Global market cap is at $445B, while BTC's market cap is at $288B.

Square's Cash App, a Bitcoin-friendly mobile payments app from the US, has reported that Bitcoin (BTC) contributed almost 80% of its entire revenue for Q3. According to the firm's Q3 report, Cash App's Bitcoin-derived revenue of $1.63 billion marked a huge increase of 1,100% compared to last year's. While other revenue streams recorded a total of $453 million (22% of the total). Some of the increase in Bitcoin sales were from the app's Auto-invest tool launched in May, which enabled users to do daily or weekly recurring purchases of stock or BTC.
Cash App functions as a broker for Bitcoin purchases - buying on behalf of the user and earns through a small fee from the transaction. Square recorded more than $3 billion in total revenue for Q3.

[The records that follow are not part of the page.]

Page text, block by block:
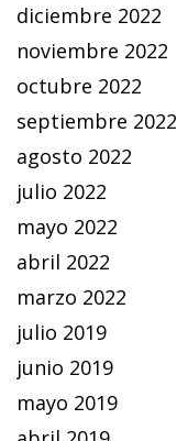
diciembre 2022
noviembre 2022
octubre 2022
septiembre 2022
agosto 2022
julio 2022
mayo 2022
abril 2022
marzo 2022
julio 2019
junio 2019
mayo 2019
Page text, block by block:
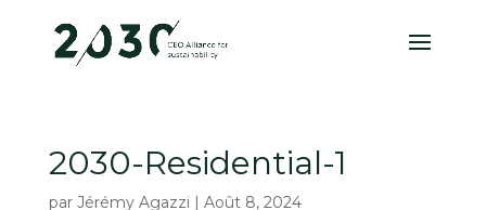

Bitcoin (BTC) miners are benefiting from the recent price surge in BTC and are likely to cash out according to data. According to Blockchain.com, BTC miners' revenue hit its highest since September 2019 with $20.8 million recorded on Nov. 4. Other factors may have contributed to the increase in miners' revenue such as simultaneous increase in transaction fees with almost 200% surge last October, according to Cointelegraph. Analysts at CryptoQuant are suggesting that there's a likelihoood that some miners are looking to cash out as the Miner's Position index is currently around 4 - values above 2 is an indication that most miners are selling.

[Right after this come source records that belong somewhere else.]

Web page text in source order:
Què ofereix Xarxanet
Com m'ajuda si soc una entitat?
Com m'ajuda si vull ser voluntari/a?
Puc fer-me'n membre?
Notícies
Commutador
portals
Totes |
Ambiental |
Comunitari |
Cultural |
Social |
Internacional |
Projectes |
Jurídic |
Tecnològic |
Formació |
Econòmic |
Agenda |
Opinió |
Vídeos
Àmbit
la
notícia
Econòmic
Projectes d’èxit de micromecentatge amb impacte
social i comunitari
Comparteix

Ledger users fall victim to a scam that used a fake version of Ledger website. According to a Cointelegraph report, the scam used a phishing email that redirected users to a website imitating Ledger using a homoglyph in its URL. The fake website replaced the URL with a letter that looked like an 'e'. This fake website duped users into downloading a malware posing as a security update which then drained the balance from the ledger wallet of victims. Around 1,150,000 million XRP ($270,000) were taken from users, according to Cointelegraph.